WHAT YOU HAVE TO DO
Skip the pictures and write out, word for word, the lines below from the one with "pixels as (x, y)" through the one with "Remote URLs are", inclusive.

DATA PROVIDED
[Start of section]

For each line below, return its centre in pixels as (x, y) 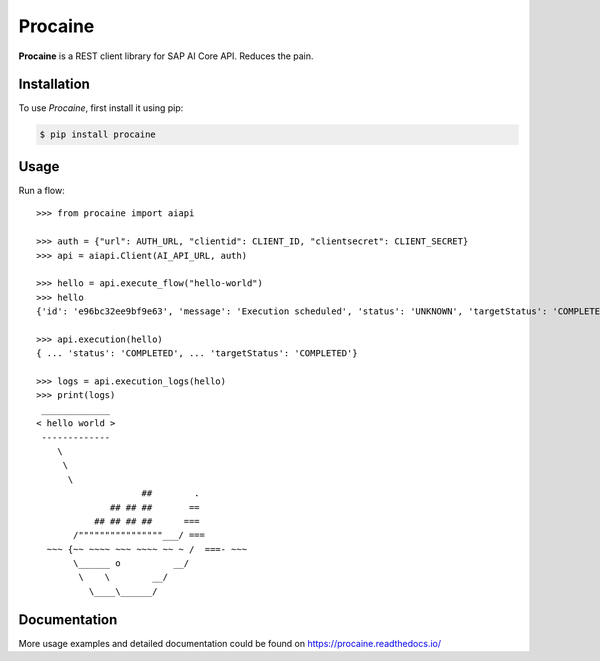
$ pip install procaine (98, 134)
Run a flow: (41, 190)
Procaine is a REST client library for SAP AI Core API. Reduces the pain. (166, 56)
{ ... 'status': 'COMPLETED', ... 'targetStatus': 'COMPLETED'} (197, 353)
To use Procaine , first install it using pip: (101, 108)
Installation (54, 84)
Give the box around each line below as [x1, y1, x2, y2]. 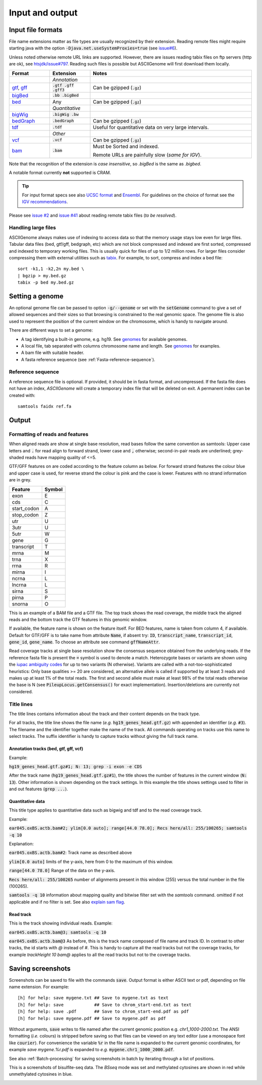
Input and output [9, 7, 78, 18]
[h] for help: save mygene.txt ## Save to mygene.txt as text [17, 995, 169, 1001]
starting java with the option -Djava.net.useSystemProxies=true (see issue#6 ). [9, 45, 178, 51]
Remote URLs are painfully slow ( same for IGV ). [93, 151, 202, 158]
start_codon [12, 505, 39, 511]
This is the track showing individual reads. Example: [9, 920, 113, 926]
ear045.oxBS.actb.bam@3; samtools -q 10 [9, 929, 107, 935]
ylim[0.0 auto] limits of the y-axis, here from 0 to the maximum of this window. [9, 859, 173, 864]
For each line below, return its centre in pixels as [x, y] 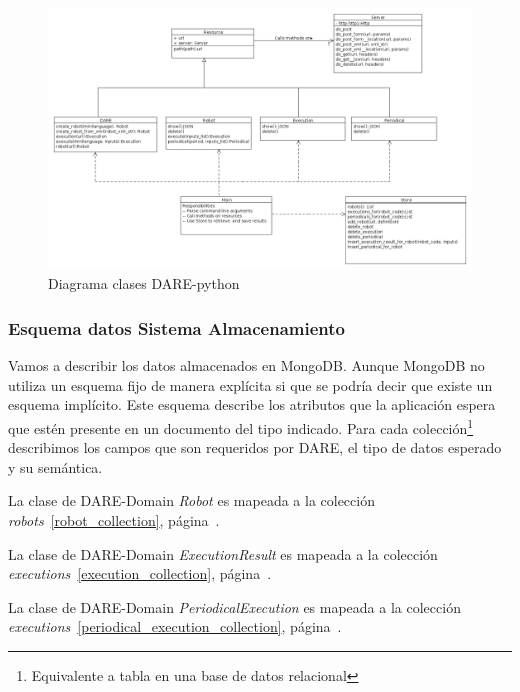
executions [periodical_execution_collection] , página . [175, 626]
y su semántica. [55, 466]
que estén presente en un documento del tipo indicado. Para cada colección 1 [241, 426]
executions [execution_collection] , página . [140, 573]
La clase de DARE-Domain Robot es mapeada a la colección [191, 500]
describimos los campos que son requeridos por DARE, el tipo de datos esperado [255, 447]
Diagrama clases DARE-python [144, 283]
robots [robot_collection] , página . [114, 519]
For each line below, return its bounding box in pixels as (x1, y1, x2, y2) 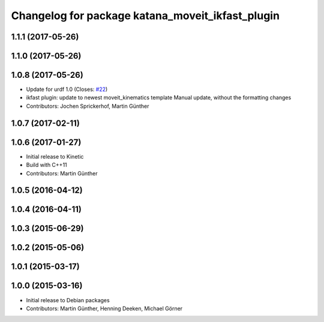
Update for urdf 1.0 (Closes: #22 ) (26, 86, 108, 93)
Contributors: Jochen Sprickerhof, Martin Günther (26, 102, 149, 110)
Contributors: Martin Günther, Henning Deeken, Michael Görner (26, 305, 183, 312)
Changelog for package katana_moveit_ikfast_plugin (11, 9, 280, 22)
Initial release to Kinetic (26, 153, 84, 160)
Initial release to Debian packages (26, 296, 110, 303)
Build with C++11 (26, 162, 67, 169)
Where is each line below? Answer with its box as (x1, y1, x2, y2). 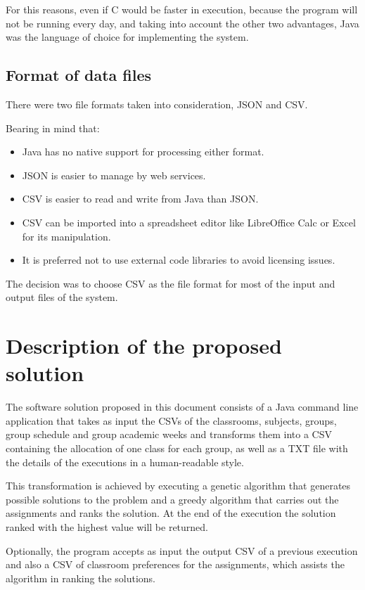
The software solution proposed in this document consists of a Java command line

[End of section]
[Start of section]

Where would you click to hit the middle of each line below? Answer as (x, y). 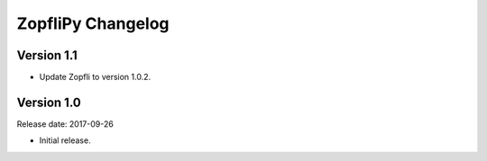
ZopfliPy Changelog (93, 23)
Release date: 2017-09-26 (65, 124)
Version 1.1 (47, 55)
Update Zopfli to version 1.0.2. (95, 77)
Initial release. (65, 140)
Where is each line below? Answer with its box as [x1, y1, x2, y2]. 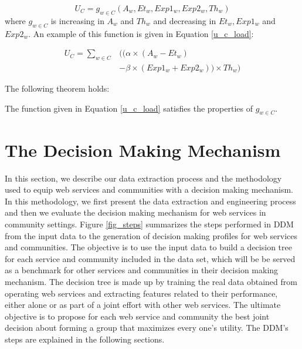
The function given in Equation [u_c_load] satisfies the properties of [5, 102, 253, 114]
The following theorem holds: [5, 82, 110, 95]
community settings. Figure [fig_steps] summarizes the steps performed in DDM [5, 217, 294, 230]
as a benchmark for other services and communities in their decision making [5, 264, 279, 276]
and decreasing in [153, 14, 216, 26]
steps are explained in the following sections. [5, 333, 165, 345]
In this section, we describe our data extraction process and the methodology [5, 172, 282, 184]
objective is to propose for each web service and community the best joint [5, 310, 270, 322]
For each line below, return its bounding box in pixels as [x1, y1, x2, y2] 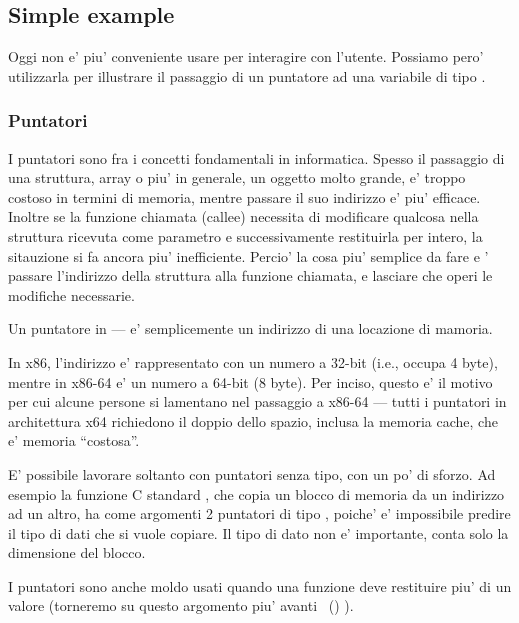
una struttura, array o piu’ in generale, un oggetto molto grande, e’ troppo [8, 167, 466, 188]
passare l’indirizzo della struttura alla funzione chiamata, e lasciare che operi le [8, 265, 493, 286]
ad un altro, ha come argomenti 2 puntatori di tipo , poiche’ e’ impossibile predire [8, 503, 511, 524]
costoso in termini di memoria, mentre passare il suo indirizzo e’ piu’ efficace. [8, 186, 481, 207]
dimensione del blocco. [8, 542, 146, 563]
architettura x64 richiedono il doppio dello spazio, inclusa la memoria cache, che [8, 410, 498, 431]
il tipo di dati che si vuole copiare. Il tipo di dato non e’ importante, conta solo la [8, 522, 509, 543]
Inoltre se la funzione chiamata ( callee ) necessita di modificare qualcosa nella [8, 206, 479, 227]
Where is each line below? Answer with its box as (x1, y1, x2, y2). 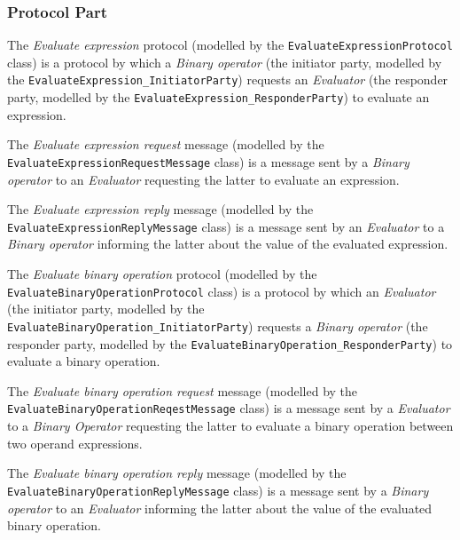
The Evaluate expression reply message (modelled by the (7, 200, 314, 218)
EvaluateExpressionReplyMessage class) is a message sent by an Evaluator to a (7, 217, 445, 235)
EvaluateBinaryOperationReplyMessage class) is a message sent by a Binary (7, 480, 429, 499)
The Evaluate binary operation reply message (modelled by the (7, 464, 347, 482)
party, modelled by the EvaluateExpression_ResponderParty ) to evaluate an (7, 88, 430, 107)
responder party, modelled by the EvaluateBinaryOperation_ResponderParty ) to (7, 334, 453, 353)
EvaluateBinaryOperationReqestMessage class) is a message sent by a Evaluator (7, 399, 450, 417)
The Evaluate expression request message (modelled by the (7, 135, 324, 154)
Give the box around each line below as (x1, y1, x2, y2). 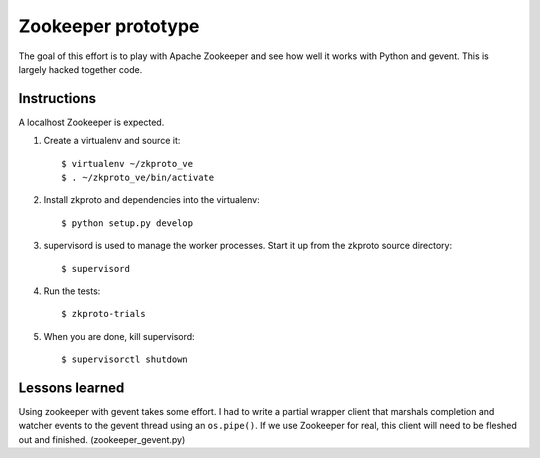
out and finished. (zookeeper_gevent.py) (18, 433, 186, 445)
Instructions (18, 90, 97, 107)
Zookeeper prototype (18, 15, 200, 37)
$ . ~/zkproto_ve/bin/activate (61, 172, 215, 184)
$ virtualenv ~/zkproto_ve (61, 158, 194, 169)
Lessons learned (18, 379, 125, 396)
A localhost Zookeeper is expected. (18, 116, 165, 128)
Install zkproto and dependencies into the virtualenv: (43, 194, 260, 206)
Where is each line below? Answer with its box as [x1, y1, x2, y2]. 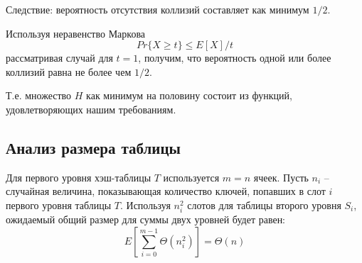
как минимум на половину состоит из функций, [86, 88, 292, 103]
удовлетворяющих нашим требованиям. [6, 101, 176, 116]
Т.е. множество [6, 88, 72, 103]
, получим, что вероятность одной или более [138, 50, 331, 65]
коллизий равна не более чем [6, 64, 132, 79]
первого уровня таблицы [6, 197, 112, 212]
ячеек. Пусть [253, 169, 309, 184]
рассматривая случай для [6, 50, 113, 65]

[End of section]
[Start of section]

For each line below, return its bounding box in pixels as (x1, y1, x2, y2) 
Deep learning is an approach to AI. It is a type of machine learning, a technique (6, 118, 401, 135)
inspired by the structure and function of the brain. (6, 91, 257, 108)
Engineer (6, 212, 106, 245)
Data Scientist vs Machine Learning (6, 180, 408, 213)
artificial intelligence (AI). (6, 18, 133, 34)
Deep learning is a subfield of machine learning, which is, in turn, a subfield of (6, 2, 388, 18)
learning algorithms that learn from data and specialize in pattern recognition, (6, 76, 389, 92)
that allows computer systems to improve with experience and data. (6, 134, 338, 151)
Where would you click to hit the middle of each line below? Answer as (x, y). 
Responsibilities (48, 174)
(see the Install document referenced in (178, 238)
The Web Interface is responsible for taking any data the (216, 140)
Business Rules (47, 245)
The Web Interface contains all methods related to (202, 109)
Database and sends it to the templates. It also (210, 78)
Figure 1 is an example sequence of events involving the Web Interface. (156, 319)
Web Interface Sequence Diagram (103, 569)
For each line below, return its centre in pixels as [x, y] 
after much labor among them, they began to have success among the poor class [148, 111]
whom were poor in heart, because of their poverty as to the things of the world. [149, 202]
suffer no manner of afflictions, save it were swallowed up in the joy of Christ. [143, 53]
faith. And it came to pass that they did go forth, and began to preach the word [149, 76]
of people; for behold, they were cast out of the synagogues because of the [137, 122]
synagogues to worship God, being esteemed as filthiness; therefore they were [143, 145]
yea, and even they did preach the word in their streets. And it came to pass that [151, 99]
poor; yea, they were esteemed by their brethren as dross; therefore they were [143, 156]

[End of section]

PROBLEM SOLUTION
For each line below, return its centre in pixels as (x, y) 
$ pip install procaine (98, 134)
Run a flow: (41, 190)
Procaine is a REST client library for SAP AI Core API. Reduces the pain. (166, 56)
{ ... 'status': 'COMPLETED', ... 'targetStatus': 'COMPLETED'} (197, 353)
To use Procaine , first install it using pip: (101, 108)
Installation (54, 84)
Give the box around each line below as [x1, y1, x2, y2]. 
Input and output [9, 7, 78, 18]
[h] for help: save mygene.txt ## Save to mygene.txt as text [17, 995, 169, 1001]
starting java with the option -Djava.net.useSystemProxies=true (see issue#6 ). [9, 45, 178, 51]
Remote URLs are painfully slow ( same for IGV ). [93, 151, 202, 158]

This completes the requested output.